One impact of the civil unrest today is that a lot of white people are being exposed to the behavior of police in ways that isn't exactly Officer Friendly. In other words, they are being exposed to life under the police for people of color.
Think of it this way: Covid-19 is scary, because we just don't know who or how it will strike. You might get it and not get sick at all, or be sick as a dog, or be hospitalized, or die. The terrifying uncertainty of it has rattled people.
In other words, Covid-19 and your experience is similar to police and African Americans for all of American history.
Not every encounter between police and African Americans is violent or bad, but literally any one of the encounters could turn fatal.
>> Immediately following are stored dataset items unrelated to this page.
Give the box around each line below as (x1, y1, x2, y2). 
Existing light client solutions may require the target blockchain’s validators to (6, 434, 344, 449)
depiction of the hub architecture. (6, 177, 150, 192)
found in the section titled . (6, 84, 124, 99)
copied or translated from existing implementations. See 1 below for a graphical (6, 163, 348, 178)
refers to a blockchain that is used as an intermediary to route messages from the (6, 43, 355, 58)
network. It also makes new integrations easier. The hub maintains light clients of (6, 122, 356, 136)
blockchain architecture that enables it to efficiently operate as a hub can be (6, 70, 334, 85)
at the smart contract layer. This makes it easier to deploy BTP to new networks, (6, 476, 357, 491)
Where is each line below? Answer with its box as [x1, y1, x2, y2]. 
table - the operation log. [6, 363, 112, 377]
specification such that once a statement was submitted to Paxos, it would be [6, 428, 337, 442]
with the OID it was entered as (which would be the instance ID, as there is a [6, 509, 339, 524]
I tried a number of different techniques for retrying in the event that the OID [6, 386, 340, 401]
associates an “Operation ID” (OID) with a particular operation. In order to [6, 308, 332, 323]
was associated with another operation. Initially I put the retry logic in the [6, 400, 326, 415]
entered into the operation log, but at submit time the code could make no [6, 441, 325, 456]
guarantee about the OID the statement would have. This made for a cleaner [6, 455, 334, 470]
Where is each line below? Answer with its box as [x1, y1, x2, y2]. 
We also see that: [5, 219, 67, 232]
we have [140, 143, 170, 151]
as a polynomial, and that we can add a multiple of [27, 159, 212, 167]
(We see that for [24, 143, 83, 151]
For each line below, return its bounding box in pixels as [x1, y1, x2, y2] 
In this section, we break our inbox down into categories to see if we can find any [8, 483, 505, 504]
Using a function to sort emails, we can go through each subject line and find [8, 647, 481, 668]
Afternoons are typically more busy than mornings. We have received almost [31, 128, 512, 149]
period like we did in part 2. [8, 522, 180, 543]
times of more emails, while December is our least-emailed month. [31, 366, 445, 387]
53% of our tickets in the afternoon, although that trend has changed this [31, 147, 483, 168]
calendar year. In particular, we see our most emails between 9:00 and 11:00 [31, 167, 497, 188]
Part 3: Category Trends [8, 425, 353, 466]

So how can we create a police environment that serves everyone. Naive calls to "abolish the police" fail to take into account human nature. Crime actually does happen. After the Freddie Gray protests, Baltimore police stopped policing certain parts of the city and crime exploded. We need police, but we need good police.
There are some good ideas in this piece, but they are still mostly rooted in making changes in police departments under existing institutions. There was one important suggestion that we need "multiple different departments" to handle different issues. The police currently handle all sorts of situations - including homelessness and the mentally ill - that they simply aren't prepared to handle. That's a true institutional change that could be helpful.
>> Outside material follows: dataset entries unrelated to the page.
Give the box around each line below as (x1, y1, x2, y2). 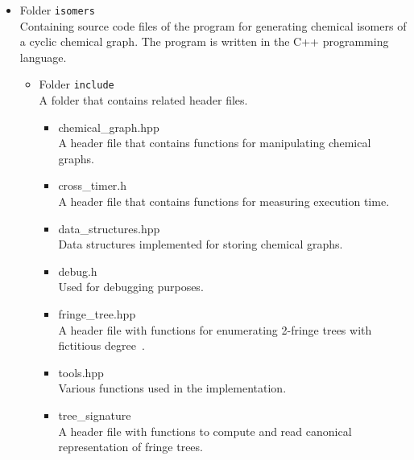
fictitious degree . (58, 337, 145, 354)
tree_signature (58, 407, 131, 423)
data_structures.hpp (58, 220, 160, 236)
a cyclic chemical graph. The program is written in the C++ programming (19, 33, 389, 50)
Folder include (39, 76, 114, 92)
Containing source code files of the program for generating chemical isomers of (19, 17, 407, 34)
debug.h (58, 262, 97, 279)
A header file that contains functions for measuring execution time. (58, 193, 390, 210)
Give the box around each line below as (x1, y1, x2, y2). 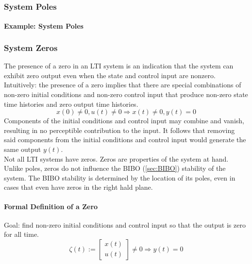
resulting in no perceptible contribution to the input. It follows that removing (4, 125, 235, 135)
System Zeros (4, 41, 58, 53)
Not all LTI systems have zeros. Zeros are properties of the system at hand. (4, 153, 229, 164)
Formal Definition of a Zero (4, 201, 98, 211)
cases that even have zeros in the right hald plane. (4, 182, 153, 192)
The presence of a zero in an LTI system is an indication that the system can (4, 61, 234, 71)
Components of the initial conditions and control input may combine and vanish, (4, 115, 244, 126)
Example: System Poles (4, 21, 84, 31)
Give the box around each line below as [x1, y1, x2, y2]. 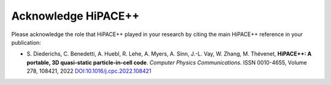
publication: [11, 39, 41, 46]
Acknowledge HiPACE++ [11, 9, 140, 23]
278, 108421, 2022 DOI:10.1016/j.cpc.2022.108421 [26, 67, 151, 75]
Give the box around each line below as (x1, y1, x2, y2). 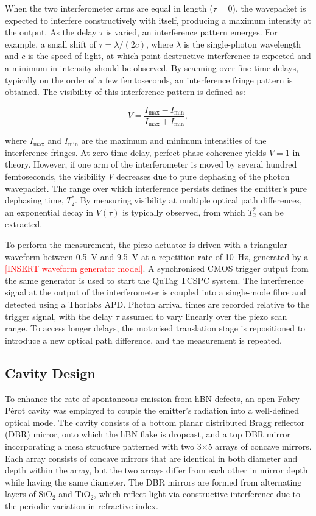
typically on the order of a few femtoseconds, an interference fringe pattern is (5, 73, 293, 86)
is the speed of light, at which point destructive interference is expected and (27, 49, 311, 62)
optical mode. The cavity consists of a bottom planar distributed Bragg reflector (5, 415, 305, 428)
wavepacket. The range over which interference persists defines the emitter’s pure (5, 182, 307, 194)
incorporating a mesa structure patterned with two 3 (5, 439, 202, 452)
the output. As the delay (5, 26, 97, 38)
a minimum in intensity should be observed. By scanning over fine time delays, (5, 61, 299, 74)
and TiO (58, 487, 91, 500)

As Radley Balko has laid out (time and again), we also need to look at expanding how we define civil rights. A white person can kill someone in a parking lot in Florida under "stand your ground" but a black person can be gunned down defending his home against what appears to be a home invasion. Balko also notes the incredibly damaging role the "war on drugs" has played in both militarizing police and targeting people of color. There aren't any "no-knock" warrants in Old Lyme for Chip's stash of Molly.
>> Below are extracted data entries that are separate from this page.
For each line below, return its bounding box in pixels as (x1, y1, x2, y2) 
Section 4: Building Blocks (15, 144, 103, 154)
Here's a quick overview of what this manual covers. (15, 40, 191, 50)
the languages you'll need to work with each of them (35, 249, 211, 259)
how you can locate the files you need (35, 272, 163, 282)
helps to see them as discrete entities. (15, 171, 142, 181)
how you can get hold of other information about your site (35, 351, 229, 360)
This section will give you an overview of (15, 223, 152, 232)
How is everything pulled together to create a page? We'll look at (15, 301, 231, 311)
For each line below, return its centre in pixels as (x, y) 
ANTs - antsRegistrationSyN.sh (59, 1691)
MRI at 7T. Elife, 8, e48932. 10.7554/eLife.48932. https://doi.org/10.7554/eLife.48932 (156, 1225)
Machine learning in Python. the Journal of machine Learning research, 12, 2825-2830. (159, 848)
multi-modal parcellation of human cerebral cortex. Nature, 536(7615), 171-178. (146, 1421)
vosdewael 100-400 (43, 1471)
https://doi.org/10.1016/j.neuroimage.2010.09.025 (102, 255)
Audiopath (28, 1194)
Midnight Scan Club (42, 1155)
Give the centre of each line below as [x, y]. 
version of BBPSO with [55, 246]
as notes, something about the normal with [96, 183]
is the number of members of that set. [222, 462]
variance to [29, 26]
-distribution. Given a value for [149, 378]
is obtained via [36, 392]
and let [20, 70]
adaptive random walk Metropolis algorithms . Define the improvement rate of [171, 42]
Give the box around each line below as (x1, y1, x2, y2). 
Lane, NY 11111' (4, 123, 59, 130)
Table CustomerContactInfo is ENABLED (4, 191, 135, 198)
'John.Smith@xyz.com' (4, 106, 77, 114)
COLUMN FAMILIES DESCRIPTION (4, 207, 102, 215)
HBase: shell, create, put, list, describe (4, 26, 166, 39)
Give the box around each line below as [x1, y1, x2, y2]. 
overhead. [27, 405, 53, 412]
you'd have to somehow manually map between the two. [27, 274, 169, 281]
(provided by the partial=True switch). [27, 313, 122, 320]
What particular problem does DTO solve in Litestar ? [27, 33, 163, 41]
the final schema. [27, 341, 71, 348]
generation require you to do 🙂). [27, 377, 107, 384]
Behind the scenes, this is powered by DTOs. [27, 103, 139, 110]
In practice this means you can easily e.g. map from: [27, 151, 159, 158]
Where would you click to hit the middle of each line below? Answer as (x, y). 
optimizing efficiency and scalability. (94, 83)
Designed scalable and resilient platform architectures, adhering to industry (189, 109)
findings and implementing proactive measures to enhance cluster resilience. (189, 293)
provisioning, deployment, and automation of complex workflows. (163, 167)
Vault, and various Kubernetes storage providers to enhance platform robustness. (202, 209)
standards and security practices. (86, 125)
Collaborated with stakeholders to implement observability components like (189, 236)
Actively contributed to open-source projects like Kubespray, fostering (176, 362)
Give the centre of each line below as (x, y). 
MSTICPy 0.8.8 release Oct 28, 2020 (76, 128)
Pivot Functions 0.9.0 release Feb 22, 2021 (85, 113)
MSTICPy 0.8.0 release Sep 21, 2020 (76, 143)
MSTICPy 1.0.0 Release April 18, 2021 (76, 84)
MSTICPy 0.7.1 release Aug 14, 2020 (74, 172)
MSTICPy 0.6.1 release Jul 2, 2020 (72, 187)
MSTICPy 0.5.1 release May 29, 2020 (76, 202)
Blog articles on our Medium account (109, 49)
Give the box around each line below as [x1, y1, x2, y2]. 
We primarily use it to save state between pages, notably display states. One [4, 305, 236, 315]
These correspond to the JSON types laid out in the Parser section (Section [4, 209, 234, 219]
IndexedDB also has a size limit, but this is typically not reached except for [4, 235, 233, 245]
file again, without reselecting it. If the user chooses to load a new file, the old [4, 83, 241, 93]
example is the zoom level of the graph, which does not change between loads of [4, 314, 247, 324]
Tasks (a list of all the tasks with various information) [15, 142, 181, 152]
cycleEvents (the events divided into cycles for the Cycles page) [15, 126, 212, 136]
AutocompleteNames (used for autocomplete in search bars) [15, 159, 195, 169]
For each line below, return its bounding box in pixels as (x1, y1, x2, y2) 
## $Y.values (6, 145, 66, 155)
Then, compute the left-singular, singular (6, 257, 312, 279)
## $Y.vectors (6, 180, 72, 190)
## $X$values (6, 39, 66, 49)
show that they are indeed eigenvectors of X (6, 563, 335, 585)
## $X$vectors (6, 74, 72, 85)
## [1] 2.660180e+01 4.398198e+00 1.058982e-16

Ultimately though, I think - as I have argued before - that only by removing DAs from police oversight can you have real change. Yes, police unions are a problem, because they tend to aggressively defend bad cops, effectively normalizing "bad cop" behavior. If there was a combination of community oversight and a separate office within the DOJ to prosecute officers, we might see more of what we are seeing in Minnesota, when the case was kicked out of the Minneapolis DA's office and the charges were made commensurate with the crimes.
No one reform will work. Police need to be retrained. Some of the jobs they do need to be re-tasked to social workers - homelessness and drug interventions, for instance, maybe even domestic disturbance calls. Changing the how they are trained to deal with confrontation is important. And none of this will work as long as there is a critical mass of steroidal rage monsters wilding behind a badge.